三步並作兩步追了上去,要拉住張媽媽問個究竟。
「既然夫人讓你伺候那位,你就留下吧,外面我再叫個人過去就行了。」張媽媽如是道。
六娘眨了眨眼睛,顯然對這個不負責任的回答非常不滿,即便不滿還是只有忍,這種時候想要改變於姨娘的決策顯然不可行,唯有替自己爭取一點兒利益了,「張媽媽,我才到府裡,什麼都不懂,您行行好,給我交個底,我總是會念著您的好處的。」
張媽媽看著六娘頭髮稀疏的頭頂,她沒想到四少爺的一番作為倒是讓於姨娘下定決心,這著實讓她鬆了一口氣,將自己脫出身來,看見六娘糊糊塗塗的樣子卻又生出幾分不忍,這到底只是個從山溝裡出來的孩子,又有多少玲瓏心思,偏生不是她,就是自己,唯有歎息了一聲,摸了摸右手戴著的佛珠才道,
「夫人也是為了你好才將你送走,你打折了海棠的腿,趙媽媽已是來問夫人要過一次人了,這一次夫人能將這事兒攔下來,可這位趙媽媽在老太太面前是極體面的,若是下次是老太太派來的人來討你去,夫人也攔不住,所以才想出了這個法子。
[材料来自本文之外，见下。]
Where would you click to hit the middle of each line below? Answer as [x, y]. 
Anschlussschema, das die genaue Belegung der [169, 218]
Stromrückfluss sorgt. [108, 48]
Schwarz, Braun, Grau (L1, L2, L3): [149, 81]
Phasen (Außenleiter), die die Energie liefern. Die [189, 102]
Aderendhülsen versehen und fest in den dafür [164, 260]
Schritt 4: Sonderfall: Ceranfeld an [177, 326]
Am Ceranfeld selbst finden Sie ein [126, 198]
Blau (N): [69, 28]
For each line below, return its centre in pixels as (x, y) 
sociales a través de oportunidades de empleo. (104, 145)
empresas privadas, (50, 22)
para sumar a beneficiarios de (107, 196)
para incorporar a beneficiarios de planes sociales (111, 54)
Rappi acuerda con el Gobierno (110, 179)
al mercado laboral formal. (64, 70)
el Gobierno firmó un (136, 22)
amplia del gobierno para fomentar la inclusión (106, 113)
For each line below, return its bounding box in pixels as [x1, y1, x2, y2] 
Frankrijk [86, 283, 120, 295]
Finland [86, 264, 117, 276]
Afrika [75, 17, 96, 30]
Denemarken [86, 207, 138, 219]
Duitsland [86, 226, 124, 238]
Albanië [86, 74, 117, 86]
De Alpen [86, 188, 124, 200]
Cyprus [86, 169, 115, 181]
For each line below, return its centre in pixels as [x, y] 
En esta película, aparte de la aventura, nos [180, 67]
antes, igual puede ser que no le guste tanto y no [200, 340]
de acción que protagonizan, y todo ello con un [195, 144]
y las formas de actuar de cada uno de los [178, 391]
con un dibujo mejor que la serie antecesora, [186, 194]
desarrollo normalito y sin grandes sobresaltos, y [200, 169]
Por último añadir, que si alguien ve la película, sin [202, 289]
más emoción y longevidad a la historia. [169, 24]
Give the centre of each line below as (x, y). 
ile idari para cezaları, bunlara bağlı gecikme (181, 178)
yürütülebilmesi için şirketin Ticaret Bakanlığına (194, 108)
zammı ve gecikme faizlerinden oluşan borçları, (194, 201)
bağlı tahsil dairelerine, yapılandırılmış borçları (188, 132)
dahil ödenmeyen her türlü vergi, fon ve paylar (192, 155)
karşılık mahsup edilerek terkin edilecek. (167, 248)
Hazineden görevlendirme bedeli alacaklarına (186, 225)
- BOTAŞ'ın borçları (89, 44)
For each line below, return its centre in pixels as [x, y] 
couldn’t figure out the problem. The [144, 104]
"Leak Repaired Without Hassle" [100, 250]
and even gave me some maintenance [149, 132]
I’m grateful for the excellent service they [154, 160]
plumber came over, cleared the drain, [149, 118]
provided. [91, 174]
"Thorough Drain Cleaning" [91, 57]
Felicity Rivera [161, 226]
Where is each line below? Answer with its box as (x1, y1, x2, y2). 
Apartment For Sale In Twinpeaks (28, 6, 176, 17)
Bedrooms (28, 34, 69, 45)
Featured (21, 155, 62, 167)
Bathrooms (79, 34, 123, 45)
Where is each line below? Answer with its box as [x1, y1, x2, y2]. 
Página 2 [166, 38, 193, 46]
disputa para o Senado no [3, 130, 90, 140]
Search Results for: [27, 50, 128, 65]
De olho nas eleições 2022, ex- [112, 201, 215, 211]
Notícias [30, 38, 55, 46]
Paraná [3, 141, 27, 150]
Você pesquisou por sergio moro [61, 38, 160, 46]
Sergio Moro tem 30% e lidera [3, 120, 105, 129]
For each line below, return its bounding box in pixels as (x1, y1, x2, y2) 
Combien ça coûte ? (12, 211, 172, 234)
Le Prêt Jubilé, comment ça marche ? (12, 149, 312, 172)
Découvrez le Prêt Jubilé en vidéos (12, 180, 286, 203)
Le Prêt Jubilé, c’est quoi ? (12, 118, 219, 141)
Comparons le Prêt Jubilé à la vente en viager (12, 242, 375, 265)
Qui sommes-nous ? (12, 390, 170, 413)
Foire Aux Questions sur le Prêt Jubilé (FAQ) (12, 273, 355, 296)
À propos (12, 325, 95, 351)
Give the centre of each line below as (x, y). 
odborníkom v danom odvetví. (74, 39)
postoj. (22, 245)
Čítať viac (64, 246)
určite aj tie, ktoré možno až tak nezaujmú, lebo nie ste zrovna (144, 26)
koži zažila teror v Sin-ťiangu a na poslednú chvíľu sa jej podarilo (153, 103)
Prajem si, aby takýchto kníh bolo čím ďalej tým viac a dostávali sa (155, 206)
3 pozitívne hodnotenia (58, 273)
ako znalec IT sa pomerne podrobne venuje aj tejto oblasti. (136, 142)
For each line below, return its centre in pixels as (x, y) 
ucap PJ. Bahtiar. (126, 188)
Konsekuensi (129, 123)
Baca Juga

老太太不待見那一位,也不會為了個奴才打那位的臉,夫人處心積慮的將你留在那一位身邊,就是想保住你的性命,你沒事兒就別在院子裡走動,至於那一位,你只盡本份,有事莫要強出頭自然能保的平安。」
六娘聞言露出疑惑的表情,她打算海棠的腿的事兒,自然是瞞不住的,得了一兩銀子的賞賜不知道多少人紅了眼,於姨娘的手一向不松,打賞是極少的事。因有人把這事兒漏出去不過是時間的問題而已,她才篤定趙媽媽會找上門來,若不是如此,她也不會安心的等機會,可於姨娘會這麼好心?
有陰謀!
一定有陰謀!
只是於姨娘所圖到底是什麼,六娘卻是想不出來,張媽媽難得跟她說這麼多話,最後幾句卻是深得她心,別出院子,照顧好三太太,遇上於姨娘來的時候躲在屋子裡。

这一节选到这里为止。